■ Recorded information ■
········
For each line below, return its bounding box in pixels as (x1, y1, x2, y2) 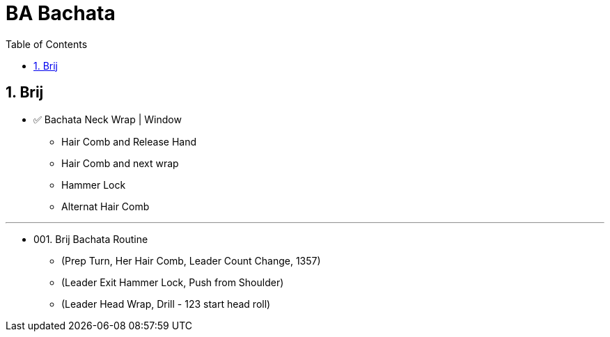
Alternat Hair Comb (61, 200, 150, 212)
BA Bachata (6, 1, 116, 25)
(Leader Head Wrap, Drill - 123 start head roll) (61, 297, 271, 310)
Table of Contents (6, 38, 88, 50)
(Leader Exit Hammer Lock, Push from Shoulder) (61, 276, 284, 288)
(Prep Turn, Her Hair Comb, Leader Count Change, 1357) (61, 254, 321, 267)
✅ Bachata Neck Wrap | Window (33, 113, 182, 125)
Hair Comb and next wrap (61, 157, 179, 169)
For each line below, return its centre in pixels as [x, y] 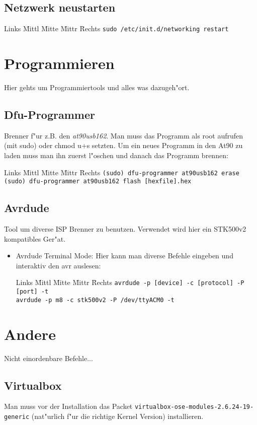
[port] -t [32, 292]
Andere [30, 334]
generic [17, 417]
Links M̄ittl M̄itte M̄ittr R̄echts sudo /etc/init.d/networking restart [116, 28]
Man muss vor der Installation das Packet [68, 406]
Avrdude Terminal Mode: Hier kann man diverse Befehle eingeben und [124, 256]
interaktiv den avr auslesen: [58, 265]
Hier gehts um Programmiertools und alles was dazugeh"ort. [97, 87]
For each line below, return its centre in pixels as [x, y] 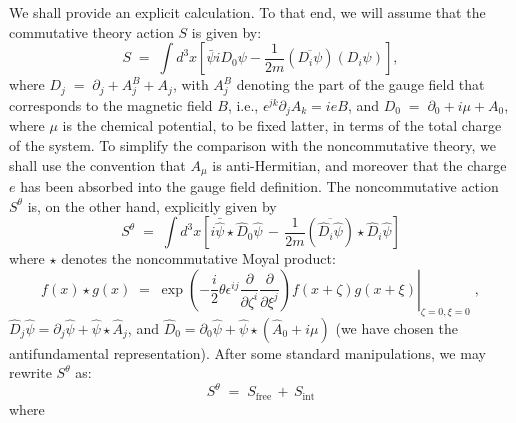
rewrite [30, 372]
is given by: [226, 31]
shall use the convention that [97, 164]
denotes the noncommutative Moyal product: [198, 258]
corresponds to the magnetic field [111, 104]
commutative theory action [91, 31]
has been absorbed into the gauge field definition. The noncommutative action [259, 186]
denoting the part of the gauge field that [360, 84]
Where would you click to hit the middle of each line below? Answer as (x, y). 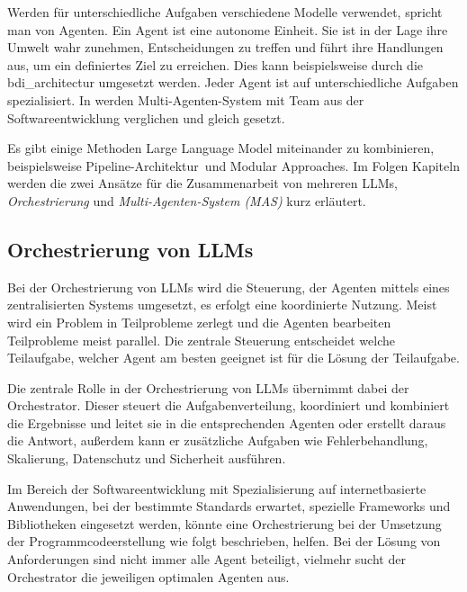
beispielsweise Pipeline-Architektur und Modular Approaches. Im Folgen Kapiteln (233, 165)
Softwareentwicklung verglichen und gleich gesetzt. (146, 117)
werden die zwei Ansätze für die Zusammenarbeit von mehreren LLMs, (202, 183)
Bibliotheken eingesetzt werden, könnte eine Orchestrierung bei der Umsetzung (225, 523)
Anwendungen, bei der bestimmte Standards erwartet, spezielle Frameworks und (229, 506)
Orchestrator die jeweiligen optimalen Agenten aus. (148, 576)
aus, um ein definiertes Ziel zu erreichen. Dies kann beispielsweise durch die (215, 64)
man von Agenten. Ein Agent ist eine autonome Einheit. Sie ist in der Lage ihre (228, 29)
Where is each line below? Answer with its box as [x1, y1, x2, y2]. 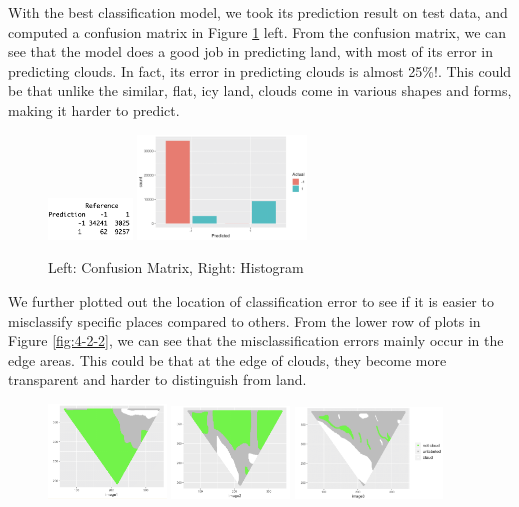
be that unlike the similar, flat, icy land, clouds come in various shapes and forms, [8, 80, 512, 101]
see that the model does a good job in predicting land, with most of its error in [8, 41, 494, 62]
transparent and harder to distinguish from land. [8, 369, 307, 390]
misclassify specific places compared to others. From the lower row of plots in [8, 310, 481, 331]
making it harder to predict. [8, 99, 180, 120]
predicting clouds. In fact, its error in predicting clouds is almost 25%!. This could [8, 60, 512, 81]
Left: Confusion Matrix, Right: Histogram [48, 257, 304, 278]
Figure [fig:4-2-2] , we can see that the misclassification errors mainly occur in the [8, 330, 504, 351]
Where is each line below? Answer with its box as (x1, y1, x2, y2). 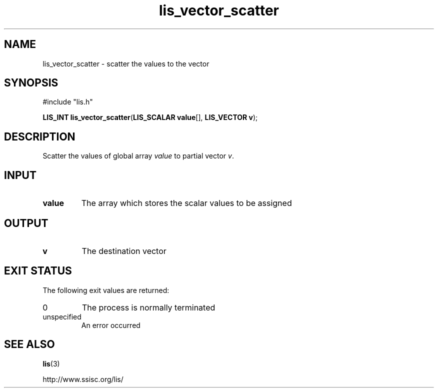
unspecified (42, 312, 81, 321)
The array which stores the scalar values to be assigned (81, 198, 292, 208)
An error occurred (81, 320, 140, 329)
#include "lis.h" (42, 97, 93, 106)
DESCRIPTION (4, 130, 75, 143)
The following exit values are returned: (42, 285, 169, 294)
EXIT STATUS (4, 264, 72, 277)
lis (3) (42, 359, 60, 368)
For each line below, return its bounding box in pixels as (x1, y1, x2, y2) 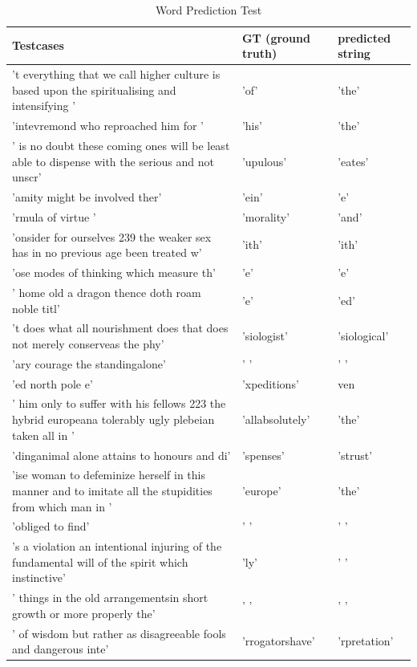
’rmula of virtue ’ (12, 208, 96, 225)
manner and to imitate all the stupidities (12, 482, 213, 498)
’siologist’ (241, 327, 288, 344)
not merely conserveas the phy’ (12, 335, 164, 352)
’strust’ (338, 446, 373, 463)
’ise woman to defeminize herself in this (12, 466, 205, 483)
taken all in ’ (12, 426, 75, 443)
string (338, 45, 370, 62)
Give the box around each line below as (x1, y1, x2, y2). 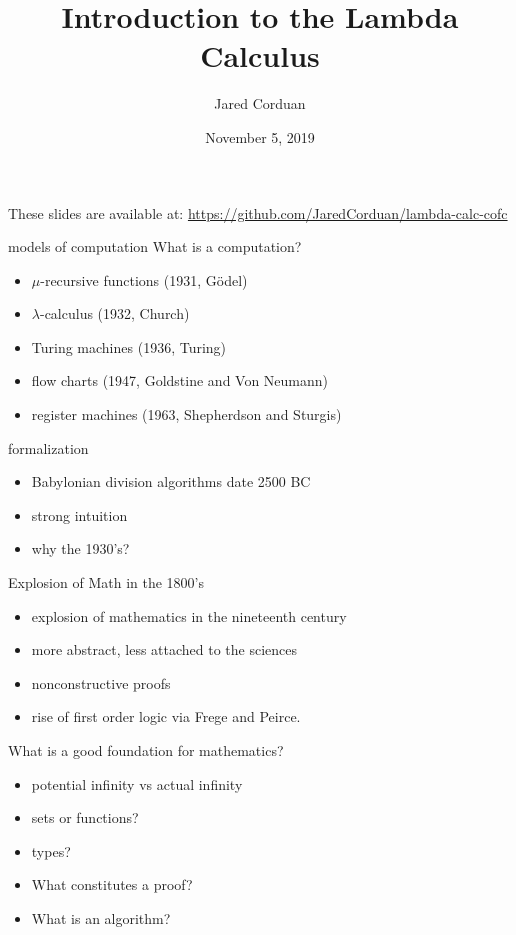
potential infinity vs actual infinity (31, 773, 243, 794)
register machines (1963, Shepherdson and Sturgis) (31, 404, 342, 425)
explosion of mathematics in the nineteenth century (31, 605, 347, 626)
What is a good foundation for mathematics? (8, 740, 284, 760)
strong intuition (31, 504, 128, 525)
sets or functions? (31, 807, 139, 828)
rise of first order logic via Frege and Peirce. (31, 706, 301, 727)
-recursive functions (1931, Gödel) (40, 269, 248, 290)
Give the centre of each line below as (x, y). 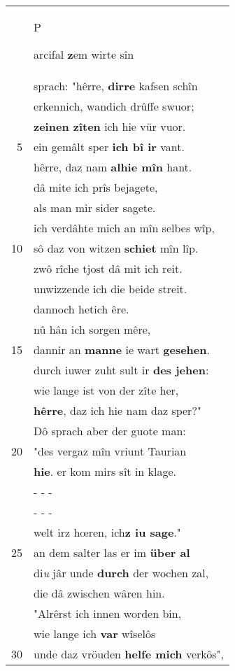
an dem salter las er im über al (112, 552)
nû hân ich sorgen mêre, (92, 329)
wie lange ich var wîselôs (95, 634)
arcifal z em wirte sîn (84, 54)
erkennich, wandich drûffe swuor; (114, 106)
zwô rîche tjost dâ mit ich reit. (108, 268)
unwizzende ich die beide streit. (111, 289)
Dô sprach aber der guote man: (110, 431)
········
■ Description of the task ■
Scan the listing above. Gather each line that contains the word "Leader".

■ Output ■
(Leader Head Wrap, Drill - 123 start head roll) (61, 297, 271, 310)
(Leader Exit Hammer Lock, Push from Shoulder) (61, 276, 284, 288)
(Prep Turn, Her Hair Comb, Leader Count Change, 1357) (61, 254, 321, 267)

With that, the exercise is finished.